Gosnells residents outraged at proposed smelly bin laws


Gosnells resident Doug Osgood. Picture: Jon Hewson.
Gosnells resident Doug Osgood. Picture: Jon Hewson.

GOSNELLS residents are outraged at the City of Gosnells’ new proposed bin laws.

The City began a process last month to pass new waste laws that would allow it to fine residents for having a smelly bin.

However, City chief executive Ian Cowie said it was going to target cases such as a goat carcass, which was in a bin on a residential property, rather than pursuing residents whose bins might emit minor odours.

A petition has been set up on change.org describing the law as “not acceptable”.

“Please sign this petition to let the powers at be WA Councils, State Premier etc know that the people have had enough. All these fines are unacceptable and we vote NO for these laws to exist,” the petition said.

The petition sought to gather 200 signatures but had 377 by Thursday last week.

Gosnells resident Doug Osgood said he was very unhappy with the proposal.

“The bins are by their very nature objects of unclean rubbish, dirty, untidy-looking after some time in use and will of course emit odours ,” he said.

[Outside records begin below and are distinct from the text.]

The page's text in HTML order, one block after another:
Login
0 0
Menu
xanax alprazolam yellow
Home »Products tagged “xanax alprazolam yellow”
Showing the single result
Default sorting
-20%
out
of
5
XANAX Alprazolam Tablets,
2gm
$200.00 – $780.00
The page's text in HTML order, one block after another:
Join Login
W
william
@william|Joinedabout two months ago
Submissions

“Let all the councillors be put on notice that the public are against this action and to consider their position carefully on the Gosnells City Council in relation to this proposal.

“Do not insult most of us, please.”

Mr Cowie said earlier this month the City received a report of a resident disposing of a goat carcass in a bin on a residential property; the carcass was decomposing and infested with maggots.

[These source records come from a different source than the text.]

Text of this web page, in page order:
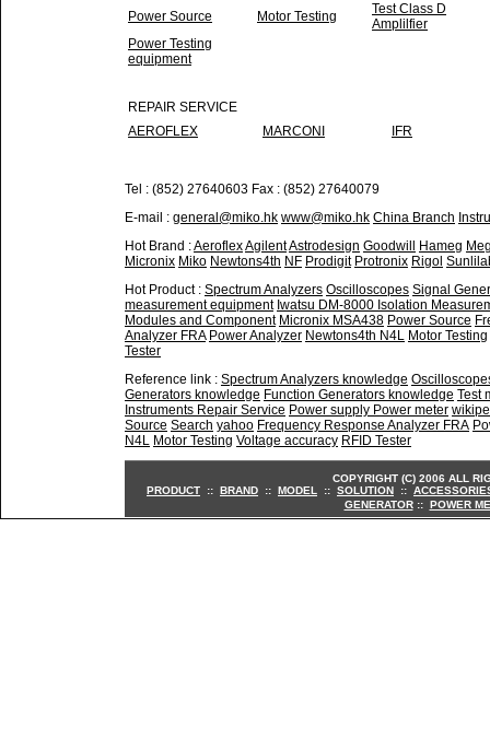
Power Source
Motor Testing
Test Class D
Amplilfier
Power Testing
equipment
REPAIR SERVICE
AEROFLEX
MARCONI IFR
Tel : (852) 27640603 Fax : (852) 27640079
E-mail : general@miko.hk www@miko.hk China Branch
Hot Brand :AeroflexAgilentAstrodesign Goodwill Hameg
Micronix Miko Newtons4th NF Prodigit Protronix Rigol
Hot Product : Spectrum Analyzers Oscilloscopes Signal
measurement equipment Iwatsu DM-8000 Isolation
Modules and Component Micronix MSA438 Power Source
Analyzer FRA Power Analyzer Newtons4th N4L Motor Testing
Tester
Reference link : Spectrum Analyzers knowledge
Generators knowledge Function Generators knowledge Test
Instruments Repair Service Power supply Power meter
Source Search yahoo Frequency Response Analyzer FRA
N4L Motor Testing Voltage accuracy RFID Tester
COPYRIGHT (C) 2006 ALL
PRODUCT :: BRAND :: MODEL :: SOLUTION ::
GENERATOR :: POWER
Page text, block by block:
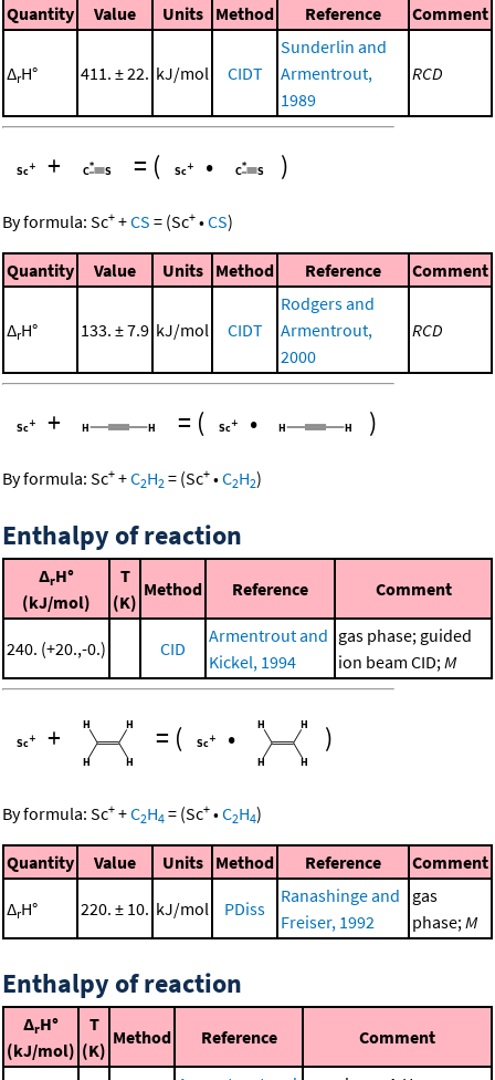
Quantity Value Units Method Reference Comment
ΔrH° 411. ± 22. kJ/mol CIDT
Sunderlin and
Armentrout,
1989
RCD
+ = ( • )
By formula: Sc+ +CS = (Sc+ •CS)
Quantity Value Units Method Reference Comment
ΔrH° 133. ± 7.9 kJ/mol CIDT
Rodgers and
Armentrout,
2000
RCD
+ = ( • )
By formula: Sc+ +C2H2 = (Sc+ •C2H2)
Enthalpy of reaction
ΔrH°
(kJ/mol)
T
(K)
Method Reference Comment
240. (+20.,-0.) CID
Armentrout and
Kickel, 1994
gas phase; guided
ion beam CID; M
+ = ( • )
By formula: Sc+ +C2H4 = (Sc+ •C2H4)
Quantity Value Units Method Reference Comment
ΔrH° 220. ± 10. kJ/mol PDiss
Ranashinge and
Freiser, 1992
gas
phase; M
Enthalpy of reaction
ΔrH°
(kJ/mol)
T
(K)
Method Reference Comment
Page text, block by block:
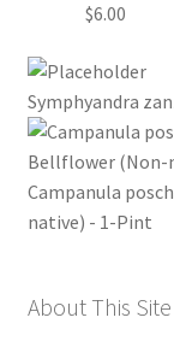
$6.00
Symphyandra
Campanula
native) - 1-Pint
About This Site
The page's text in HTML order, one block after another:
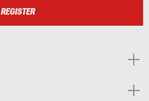
REGISTER
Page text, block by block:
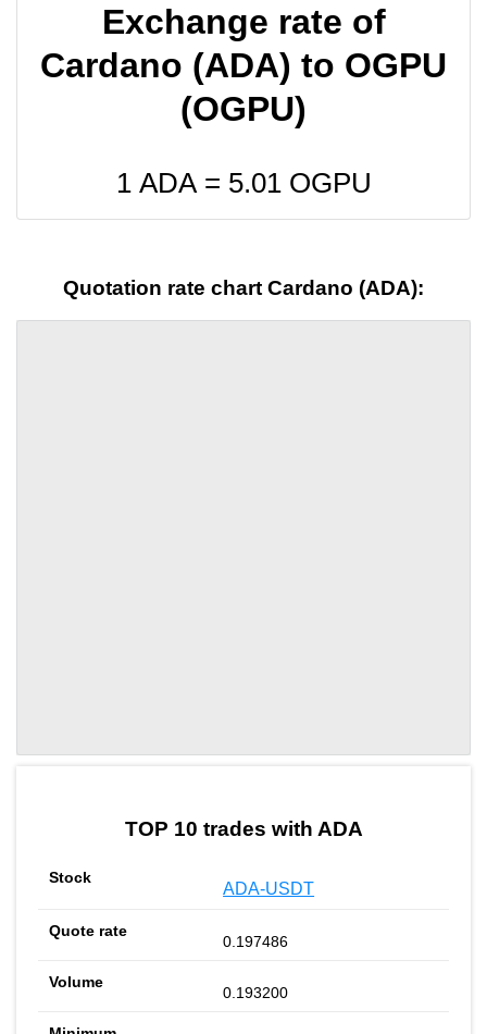
Exchange rate of
Cardano (ADA) to OGPU
(OGPU)
1 ADA = 5.01OGPU
Quotation rate chart Cardano (ADA):
TOP 10 trades with ADA
ADA-USDT
0.197486
0.193200
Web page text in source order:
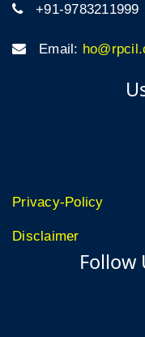
+91-9783211999
Email:
Privacy-Policy
Disclaimer
Follow
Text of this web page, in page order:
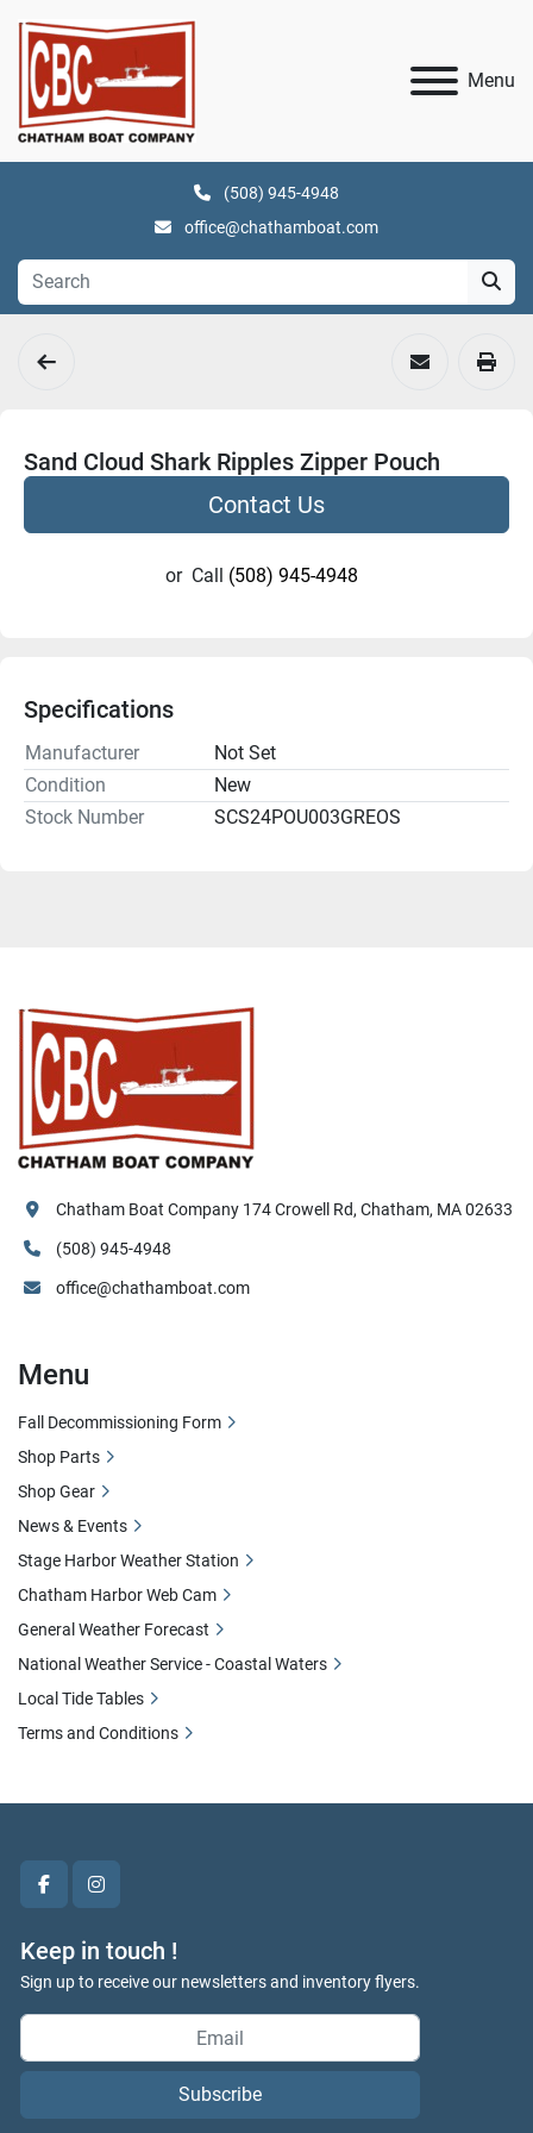
Menu
(508) 945-4948
office@chathamboat.com
Sand Cloud Shark Ripples Zipper Pouch
Contact Us
or Call (508) 945-4948
Specifications
Manufacturer
Not Set
Condition
New
Stock Number
SCS24POU003GREOS
facebookinstagram
Keep in touch !
Sign up to receive our newsletters and inventory flyers.
Subscribe
Chatham Boat Company 174 Crowell Rd, Chatham, MA 02633
(508) 945-4948
office@chathamboat.com
Menu
Fall Decommissioning Form
Shop Parts
Shop Gear
News & Events
Stage Harbor Weather Station
Chatham Harbor Web Cam
General Weather Forecast
National Weather Service - Coastal Waters
Local Tide Tables
Terms and Conditions
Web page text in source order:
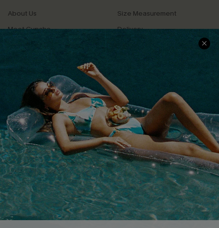
About Us
Meet Cupshe
Cupshe Cares
Terms & Conditions
Privacy Policy
Cupshe Supply Chain
Size Measurement
Delivery
Returns
Track Your Order
FAQs
QUICK LINKS
Affiliate
Loyalty Program
Ambassador Program
Whatsapp Exclusive Offer
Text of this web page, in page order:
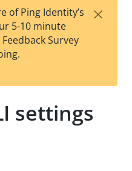
est
t
w
of Ping Identity’s
5-10 minute
Survey
×
settings
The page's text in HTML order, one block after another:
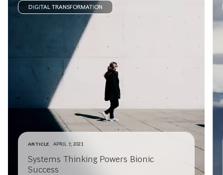
DIGITAL TRANSFORMATION
ARTICLE APRIL 7, 2021
Systems Thinking Powers Bionic
Success
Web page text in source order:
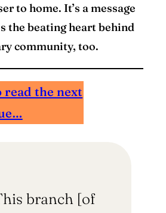
to home. It’s a message
the beating heart behind
community, too.
the next
branch [of

“In the absence of a Waste Local Law, the City’s only option was to remove the carcass and there was no penalty for the person who discarded it,” he said.

He said it was this type of issue the City intended to target through the proposed laws .

Mr Cowie said the City welcomed feedback from people.

“It is important to note that the local law the City is proposing is no different to local laws that have already been adopted by some other metropolitan councils,” he said.

“The adoption of those local laws has largely gone unnoticed and they have not led to an increase in residents being pursued for issues such as smelly bins.”

“The City is currently looking for public submissions, which close on November 7.